說完鐘餘心還一頓緊張,害怕他會受到刺激,結果至始至終,他臉上沒有出現過任何情緒,平靜到可怕。
“許莫澤,他還真敢編啊。”
鐘餘心驚疑不定:“你是說,你進精神病院的事情,是許學長胡亂編造的?”
“進精神病的事是真的,不過不是我精神出了問題,而是他們認為我‘病’了,将我送我送到了精神病院裏。”
他輕飄飄的說出這句話,眼神平靜到仿佛在談論的不是他的事情。
“我和王路安小時候是同班同學,他似乎很讨厭我,至于原因,我也不清楚,倒是經常無故來找我麻煩是常态。”

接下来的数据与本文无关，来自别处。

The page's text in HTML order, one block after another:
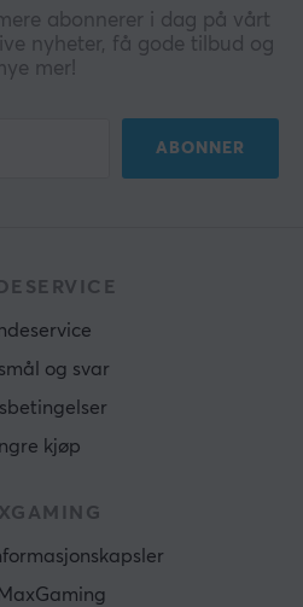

“有一天,他突然約我到學校廢棄的教學樓見面,我沒有搭理他,後來他寫了張字條,是關于辱罵我媽的話,當時我年紀小,看到字條的內容,一下子控制不住情緒,見到他的第一面就把他揍趴在地,走的時候他還躺在地上對我笑,我罵了他一句神經病,就離開了。”
“我才走到一樓,就聽到了樓上重物落地的聲音,我沖上去了,看到王路安躺在樓道的血泊中,暈了過去。”
“我趕到樓道時,三樓拐角閃過一道身影,太快了,看不清是誰。後來有老師過來了,王路安被送去了醫院,醒來的第一件事,就是控訴是我把他推下去的。”
“所有人都信了他,那段時間,警察會經常上門找我詢問細節,因為證據不足,我沒有如他們所願進了警察局,這件事也随着我爸拿錢出醫藥費結尾。”
聽完整個故事後,鐘餘心莫名松了一口氣,就好像所擔心的只是自己的臆想,緊繃在心裏對那條弦消失了。
鐘餘心說:“那你說的精神病院,又是怎麽回事?”
池翊自嘲一聲:“因為許莫澤跳了出來,他說看到是我推了王路安,我一怒,将他打了一頓,自那時候起,我家人就認為我是受到刺激太大,精神上出了問題,将我送到了精神病院,那時候的我完全沒有反抗的餘地,我也沒料到我的親爸,竟然可以那麽狠心。”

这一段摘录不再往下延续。